What to work on: Would you please repeat, word for word, only the lines from the one holding "Give the box" through the one holding "aficionados to use" in the material below, without the pictures?

Input for this task:
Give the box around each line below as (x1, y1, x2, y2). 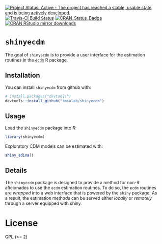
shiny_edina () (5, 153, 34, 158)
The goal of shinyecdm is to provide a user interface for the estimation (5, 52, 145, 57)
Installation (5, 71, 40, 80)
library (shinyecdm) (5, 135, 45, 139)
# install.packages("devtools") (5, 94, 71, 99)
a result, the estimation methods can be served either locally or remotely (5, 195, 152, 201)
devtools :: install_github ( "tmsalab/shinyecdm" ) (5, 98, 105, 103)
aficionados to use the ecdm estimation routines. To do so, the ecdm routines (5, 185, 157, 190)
* * *
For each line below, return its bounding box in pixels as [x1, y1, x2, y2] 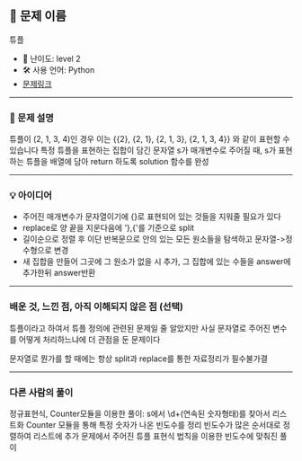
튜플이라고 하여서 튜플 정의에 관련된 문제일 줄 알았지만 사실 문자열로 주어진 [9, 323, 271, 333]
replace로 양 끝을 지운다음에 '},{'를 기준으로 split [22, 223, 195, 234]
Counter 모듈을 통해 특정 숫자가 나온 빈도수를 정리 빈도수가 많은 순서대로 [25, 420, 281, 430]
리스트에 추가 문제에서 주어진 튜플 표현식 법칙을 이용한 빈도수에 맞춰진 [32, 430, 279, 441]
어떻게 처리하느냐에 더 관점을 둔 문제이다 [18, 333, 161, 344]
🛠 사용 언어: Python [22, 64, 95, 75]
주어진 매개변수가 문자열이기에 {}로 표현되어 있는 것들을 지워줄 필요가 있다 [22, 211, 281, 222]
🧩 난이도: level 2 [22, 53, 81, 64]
---
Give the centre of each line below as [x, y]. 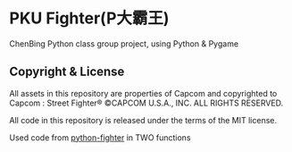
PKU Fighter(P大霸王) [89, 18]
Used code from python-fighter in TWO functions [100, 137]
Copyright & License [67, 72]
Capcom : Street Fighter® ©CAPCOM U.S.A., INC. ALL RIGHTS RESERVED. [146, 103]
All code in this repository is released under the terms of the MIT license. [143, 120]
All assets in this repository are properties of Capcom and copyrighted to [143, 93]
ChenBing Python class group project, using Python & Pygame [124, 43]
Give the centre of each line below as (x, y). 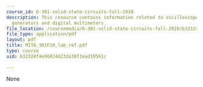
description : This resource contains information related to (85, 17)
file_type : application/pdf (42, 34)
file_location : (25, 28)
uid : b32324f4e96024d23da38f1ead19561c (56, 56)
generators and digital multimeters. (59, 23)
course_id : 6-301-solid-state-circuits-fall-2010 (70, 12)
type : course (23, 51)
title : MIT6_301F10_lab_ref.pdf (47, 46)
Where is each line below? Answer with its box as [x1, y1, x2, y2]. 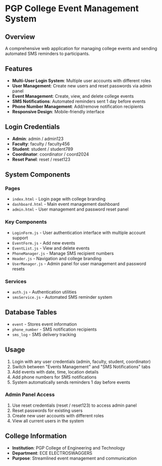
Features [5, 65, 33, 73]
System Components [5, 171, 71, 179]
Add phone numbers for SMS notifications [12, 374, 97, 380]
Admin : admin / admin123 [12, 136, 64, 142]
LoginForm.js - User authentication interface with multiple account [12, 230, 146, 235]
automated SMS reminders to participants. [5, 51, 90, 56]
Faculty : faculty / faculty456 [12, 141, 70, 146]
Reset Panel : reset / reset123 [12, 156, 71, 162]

Solution for this exercise:
Give the box around each line below as (x1, y1, x2, y2). 
shiny_edina () (5, 153, 34, 158)
The goal of shinyecdm is to provide a user interface for the estimation (5, 52, 145, 57)
Installation (5, 71, 40, 80)
library (shinyecdm) (5, 135, 45, 139)
# install.packages("devtools") (5, 94, 71, 99)
a result, the estimation methods can be served either locally or remotely (5, 195, 152, 201)
devtools :: install_github ( "tmsalab/shinyecdm" ) (5, 98, 105, 103)
aficionados to use the ecdm estimation routines. To do so, the ecdm routines (5, 185, 157, 190)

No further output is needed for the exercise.